Cuban Sanction

Tom Spurgeon and I will post another NBA Preview this October, but the league has been going through upheval thanks to a weird, one-time clause in the new collective bargaining agreement, allowing teams to cut one player (they still have to pay him) to remove his salary from their luxury tax. It’s a complicated issue, but the upshot is that about 20 teams have cut players whom they’d recently given big contracts to.

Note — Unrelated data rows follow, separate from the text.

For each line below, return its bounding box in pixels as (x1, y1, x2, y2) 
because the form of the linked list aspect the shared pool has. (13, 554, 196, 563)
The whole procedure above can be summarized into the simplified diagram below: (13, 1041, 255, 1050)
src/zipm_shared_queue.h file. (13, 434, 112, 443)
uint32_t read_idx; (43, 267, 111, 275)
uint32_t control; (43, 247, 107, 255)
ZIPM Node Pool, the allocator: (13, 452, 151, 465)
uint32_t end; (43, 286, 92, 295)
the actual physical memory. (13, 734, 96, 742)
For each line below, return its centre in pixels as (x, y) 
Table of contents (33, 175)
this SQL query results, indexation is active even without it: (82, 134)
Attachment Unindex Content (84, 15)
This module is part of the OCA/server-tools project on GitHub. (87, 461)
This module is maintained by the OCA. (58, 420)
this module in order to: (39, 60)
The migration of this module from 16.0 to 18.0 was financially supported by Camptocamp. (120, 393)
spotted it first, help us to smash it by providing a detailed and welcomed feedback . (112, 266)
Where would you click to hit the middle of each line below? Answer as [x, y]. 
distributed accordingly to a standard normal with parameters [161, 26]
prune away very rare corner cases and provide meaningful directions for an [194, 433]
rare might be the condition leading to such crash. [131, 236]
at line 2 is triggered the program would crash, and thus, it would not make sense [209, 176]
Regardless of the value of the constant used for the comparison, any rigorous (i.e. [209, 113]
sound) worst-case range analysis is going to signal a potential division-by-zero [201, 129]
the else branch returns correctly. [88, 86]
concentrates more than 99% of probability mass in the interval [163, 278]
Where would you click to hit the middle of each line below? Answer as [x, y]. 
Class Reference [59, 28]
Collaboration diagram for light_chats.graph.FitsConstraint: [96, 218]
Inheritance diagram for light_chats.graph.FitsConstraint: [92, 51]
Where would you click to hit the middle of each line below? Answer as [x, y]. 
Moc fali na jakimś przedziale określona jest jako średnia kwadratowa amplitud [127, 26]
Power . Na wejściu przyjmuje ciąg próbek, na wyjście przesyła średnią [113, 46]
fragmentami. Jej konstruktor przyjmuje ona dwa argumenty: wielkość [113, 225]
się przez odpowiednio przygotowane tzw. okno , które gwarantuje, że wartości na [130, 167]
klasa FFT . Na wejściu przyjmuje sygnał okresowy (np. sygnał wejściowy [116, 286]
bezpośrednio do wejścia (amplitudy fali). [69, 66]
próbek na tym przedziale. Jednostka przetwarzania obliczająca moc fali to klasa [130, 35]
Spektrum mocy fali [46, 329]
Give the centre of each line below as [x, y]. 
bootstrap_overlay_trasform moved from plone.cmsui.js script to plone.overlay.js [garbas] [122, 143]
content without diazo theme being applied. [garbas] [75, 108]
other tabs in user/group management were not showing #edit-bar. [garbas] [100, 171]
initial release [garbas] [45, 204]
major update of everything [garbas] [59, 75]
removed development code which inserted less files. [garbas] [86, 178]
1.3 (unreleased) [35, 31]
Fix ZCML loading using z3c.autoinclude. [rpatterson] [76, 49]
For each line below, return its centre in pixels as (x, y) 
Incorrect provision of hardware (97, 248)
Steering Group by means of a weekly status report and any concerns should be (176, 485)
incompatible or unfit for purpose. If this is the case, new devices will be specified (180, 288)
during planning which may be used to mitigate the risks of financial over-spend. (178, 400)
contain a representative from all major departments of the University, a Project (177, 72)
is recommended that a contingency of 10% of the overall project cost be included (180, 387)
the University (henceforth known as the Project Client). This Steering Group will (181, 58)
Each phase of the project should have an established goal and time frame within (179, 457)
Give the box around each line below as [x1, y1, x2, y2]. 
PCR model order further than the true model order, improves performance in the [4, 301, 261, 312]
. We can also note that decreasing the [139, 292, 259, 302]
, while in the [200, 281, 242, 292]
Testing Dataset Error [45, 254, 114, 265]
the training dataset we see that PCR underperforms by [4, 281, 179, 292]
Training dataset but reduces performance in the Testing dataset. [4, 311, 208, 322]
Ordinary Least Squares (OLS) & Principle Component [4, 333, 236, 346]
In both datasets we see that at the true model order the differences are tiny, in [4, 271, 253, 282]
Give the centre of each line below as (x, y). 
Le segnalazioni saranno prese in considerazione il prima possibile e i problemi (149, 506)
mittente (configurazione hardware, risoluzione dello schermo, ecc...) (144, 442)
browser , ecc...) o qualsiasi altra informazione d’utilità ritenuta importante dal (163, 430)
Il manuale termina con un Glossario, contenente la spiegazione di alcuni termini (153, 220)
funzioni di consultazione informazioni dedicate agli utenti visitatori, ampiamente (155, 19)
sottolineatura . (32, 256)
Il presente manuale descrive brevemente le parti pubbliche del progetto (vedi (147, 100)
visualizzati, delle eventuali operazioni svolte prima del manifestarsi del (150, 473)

Mark Cuban, the owner of the Dallas Mavericks, just wrote about his decision to cut Michael Finley, saving the team around $90 million. It’s a neat post, because it provides some insight into the financial landscape of the NBA, and philosophies on player development:

When the annual league revenue increases stopped and a luxury tax loomed, teams adjusted their financial profiles. To get under the tax threshold, they offered good players packaged with horrible contracts. We took them. We hoped the talent would get us a championship before the number of bad contracts we took on in trades caught up with us.

It didn’t happen.

Of course, he never does get around to explaining the Raef La Frentz contract . . .

Mobilize the Cabal!

According to this piece in the NYPost, the check at Parkhill’s Waterfront Grill in Allenhurst, NJ was presented to “Jew Couple”. No, seriously:

“We are a family restaurant, and we welcome everybody,” [the manager] said, adding that the words “Jew Couple” were never intended to be derogatory.

“We use it as a form of identity,” she said. She would not elaborate on what the restaurant does when there is more than one couple assumed to be Jewish at the restaurant.

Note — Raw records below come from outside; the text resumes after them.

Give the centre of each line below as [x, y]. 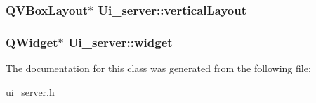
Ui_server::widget [120, 42]
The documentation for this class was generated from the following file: [158, 68]
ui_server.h [30, 91]
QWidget [32, 42]
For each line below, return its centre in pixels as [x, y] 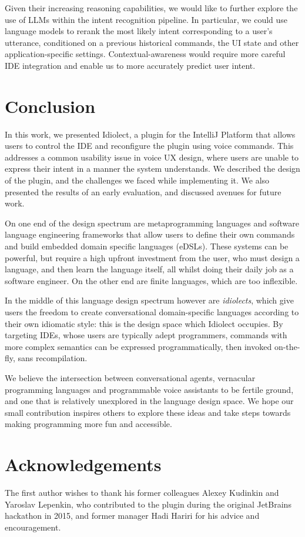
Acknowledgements [83, 464]
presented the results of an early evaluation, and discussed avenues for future [143, 191]
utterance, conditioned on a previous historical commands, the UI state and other [152, 42]
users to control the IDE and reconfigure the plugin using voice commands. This [149, 146]
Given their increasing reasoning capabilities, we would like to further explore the [151, 8]
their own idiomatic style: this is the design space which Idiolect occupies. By [144, 323]
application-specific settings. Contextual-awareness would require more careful [145, 54]
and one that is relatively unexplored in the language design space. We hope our [149, 401]
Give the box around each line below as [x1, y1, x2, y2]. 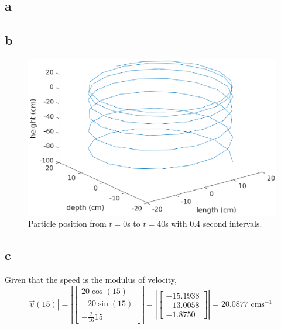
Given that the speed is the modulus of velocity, [5, 273, 177, 286]
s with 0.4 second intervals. [165, 217, 262, 230]
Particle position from [28, 217, 107, 230]
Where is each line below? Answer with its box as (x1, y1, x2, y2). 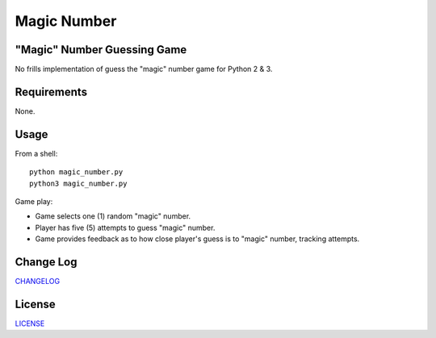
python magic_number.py (29, 168, 124, 177)
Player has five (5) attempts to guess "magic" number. (35, 223, 216, 232)
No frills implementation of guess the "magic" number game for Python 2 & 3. (15, 65, 273, 74)
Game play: (15, 197, 53, 207)
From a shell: (15, 148, 58, 158)
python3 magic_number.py (29, 178, 128, 188)
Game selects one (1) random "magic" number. (35, 211, 191, 221)
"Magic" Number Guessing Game (15, 43, 187, 56)
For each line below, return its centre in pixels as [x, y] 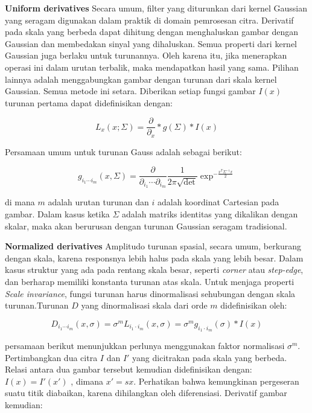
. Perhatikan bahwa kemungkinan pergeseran [216, 381]
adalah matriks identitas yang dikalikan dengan [210, 213]
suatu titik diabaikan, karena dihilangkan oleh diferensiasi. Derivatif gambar [146, 393]
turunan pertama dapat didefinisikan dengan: [89, 102]
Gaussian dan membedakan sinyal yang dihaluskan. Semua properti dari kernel [151, 43]
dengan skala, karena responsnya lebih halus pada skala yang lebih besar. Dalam [154, 258]
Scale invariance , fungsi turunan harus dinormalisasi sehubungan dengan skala [150, 293]
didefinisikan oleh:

Maybe they put different colored stars of David on the checks.

It’s an outrage! We’d better get our lawyers, bankers and entertainment executives on the case!

In other news, the born-again Christian who does a half-assed job as a receptionist at my office has been putting articles in my mail-slot that explain how the Israeli pullout from Gaza is defying Biblical prophecies and will lead to ruin.

One more of these, and I’ll launch into my “You belong to a psychotic death cult that believes true happiness can only come after apocalyptic destruction!” rant.